_What is being asked:_ Copy all lines of the listing that include the string "памяти".

_Given records:_
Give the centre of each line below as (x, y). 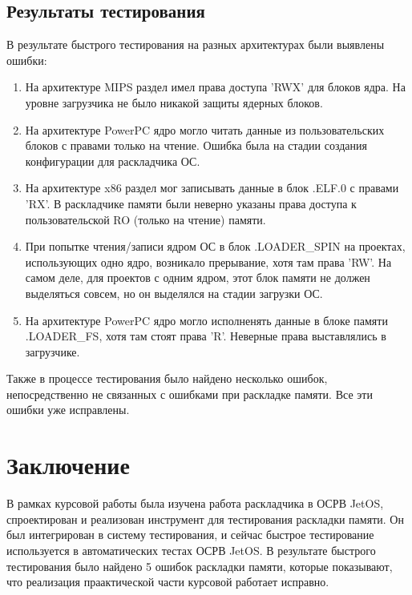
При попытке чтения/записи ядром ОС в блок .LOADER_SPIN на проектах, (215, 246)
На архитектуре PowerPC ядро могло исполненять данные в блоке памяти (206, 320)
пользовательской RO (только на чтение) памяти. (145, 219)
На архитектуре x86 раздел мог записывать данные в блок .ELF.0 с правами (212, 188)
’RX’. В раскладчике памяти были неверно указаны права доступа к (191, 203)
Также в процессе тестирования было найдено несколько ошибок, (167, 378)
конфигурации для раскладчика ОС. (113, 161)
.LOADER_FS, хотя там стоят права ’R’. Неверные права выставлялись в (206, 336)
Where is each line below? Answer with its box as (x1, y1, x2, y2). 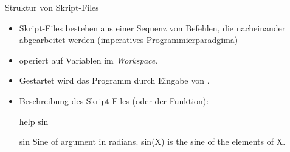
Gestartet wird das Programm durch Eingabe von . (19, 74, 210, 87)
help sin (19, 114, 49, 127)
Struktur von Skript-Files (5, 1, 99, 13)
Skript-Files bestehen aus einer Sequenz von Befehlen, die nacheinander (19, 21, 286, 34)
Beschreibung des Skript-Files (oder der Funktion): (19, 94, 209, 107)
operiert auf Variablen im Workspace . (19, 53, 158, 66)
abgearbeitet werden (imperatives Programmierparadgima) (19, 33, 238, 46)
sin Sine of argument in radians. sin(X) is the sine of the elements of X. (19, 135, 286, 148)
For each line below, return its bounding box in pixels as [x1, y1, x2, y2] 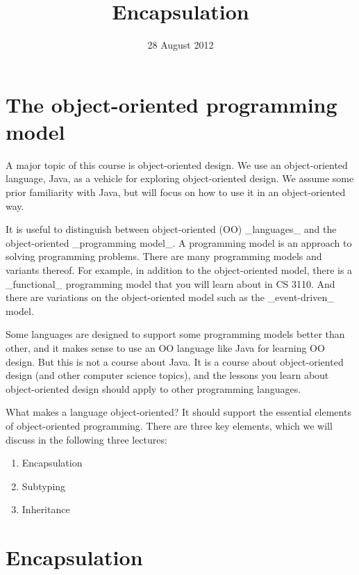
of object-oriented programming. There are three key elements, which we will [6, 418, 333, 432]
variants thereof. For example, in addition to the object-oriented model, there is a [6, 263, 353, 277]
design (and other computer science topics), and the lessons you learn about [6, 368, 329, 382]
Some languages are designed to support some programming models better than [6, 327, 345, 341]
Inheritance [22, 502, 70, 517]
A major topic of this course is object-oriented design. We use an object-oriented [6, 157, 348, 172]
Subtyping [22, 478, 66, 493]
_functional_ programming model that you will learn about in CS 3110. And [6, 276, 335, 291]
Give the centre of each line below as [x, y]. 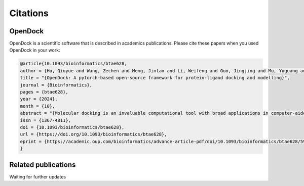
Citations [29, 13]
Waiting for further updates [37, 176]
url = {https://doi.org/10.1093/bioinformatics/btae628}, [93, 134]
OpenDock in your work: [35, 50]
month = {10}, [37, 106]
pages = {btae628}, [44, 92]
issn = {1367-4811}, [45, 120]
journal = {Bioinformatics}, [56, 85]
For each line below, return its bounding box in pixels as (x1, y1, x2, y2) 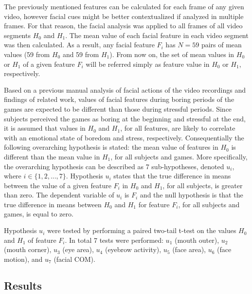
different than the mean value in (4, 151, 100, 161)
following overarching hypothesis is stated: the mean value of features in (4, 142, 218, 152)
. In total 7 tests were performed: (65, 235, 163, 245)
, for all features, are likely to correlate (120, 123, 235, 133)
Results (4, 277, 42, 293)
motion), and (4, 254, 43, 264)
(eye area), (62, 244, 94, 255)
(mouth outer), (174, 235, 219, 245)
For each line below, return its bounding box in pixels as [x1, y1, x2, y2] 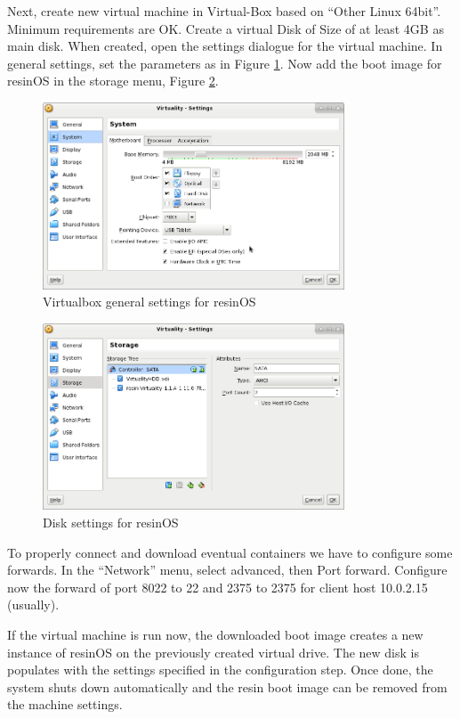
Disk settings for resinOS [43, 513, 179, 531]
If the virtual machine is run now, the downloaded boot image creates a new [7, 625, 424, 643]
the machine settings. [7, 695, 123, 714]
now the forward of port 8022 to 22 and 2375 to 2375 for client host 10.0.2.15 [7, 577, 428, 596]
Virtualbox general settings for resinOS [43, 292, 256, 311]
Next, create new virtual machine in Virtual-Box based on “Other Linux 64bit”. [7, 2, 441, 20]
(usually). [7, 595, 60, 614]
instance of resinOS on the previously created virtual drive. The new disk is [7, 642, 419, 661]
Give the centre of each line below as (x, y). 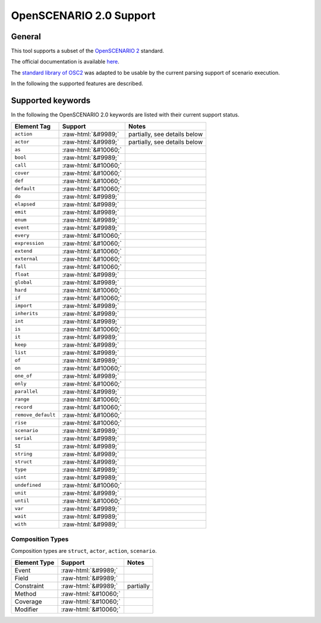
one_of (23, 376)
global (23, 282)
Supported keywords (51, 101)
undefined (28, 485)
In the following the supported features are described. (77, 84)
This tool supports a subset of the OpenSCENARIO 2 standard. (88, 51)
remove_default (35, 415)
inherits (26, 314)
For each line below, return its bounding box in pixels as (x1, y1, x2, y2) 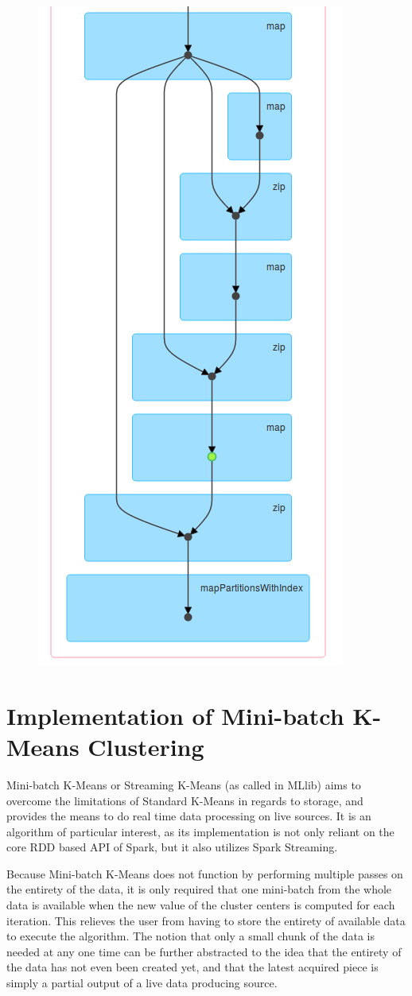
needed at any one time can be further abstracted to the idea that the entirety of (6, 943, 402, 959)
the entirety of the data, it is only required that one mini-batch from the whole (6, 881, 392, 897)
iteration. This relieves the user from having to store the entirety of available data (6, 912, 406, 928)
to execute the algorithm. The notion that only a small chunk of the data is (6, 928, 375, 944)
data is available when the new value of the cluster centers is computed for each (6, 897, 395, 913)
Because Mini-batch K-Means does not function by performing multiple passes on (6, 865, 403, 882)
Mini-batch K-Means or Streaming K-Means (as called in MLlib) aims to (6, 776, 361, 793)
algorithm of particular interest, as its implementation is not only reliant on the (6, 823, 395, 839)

_Result of the exercise:_
На архитектуре PowerPC ядро могло исполненять данные в блоке памяти (206, 320)
пользовательской RO (только на чтение) памяти. (145, 219)
’RX’. В раскладчике памяти были неверно указаны права доступа к (191, 203)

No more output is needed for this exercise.